This is called a ‘Residual Plot’. The x-axis marks the predicted values of ‘finish_time’. The y-axis marks the residuals or errors between the predicted values on the regression line and the corresponding observed values at that same x position. Between each observed and predicted value, there is some error and that error is the residual.

This plot is meant to confirm one of several assumptions that we make, whether or not we know it, when we construct a linear regression model. The assumption here is that of linearity. We assume that the data we have will fit in a linear model. When we consult the residual plot, we want to see a dispersion of points that is seemingly random around the red horizontal line. In addition, we want to see that the red line is in fact horizontal with little to no sloping. Both of these things we see in this plot. The points look to be slightly more concentrated above the line but they don’t follow any geometric pattern and the red horizontal line is completely flat if not a little wavy. This means that a linear regression model is appropriate for the data. Our assumption of linearity has been met.

Lets address the fact that the points look to be clustered into 8 groups.
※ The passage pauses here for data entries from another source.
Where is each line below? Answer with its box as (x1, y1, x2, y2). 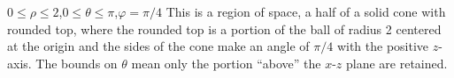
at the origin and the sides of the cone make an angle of (7, 37, 310, 55)
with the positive (336, 37, 429, 55)
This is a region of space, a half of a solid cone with (165, 3, 446, 20)
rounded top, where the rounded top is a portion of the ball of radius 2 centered (7, 19, 442, 38)
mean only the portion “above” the (131, 53, 321, 72)
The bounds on (35, 53, 118, 72)
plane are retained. (345, 53, 448, 72)
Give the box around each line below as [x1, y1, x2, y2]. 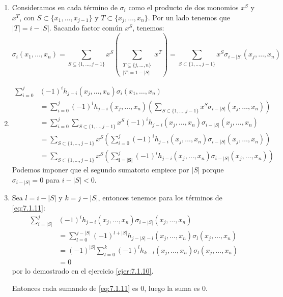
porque [202, 164, 224, 175]
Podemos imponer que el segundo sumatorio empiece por [12, 164, 189, 175]
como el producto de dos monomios [128, 2, 239, 12]
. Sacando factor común [49, 22, 123, 33]
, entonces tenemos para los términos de [98, 192, 222, 203]
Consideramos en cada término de [12, 2, 118, 12]
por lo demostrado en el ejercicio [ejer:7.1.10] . [12, 265, 154, 276]
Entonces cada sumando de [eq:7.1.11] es [12, 282, 138, 293]

I would not consider this to be a pattern which disproves linearity. I believe the culprit to be the fact that within any official horse race, you have a specific race of a specific class with a specific breed of horses racing on a specific type of track of a specific distance. And due to the niche of each race, you are bound to have horses that will finish the race at relativity similar times which could explain why the points cluster around the finish times that they do in the residual plot above.

Normal Q-Q

The y-axis of this plot marks the ordered, observed, standardized residuals while the x-axis marks the ordered, theoretical residuals. This plot serves to check the assumption that the data we acquired comes from a normally distributed population. Ideally, the points would align along a straight, diagonal path from the origin with a slope of +1. This would confirm that the data is, more or less, from a normally distributed population.

Our plot shows a practically horizontal line with subtle curves on the ends. This plot is described to have “heavy tails”. The points fall along a line in the middle of the graph but curve off in the extremities. A plot that exhibits this behavior usually means that the data has more extreme values than if they truly came from a normal distribution.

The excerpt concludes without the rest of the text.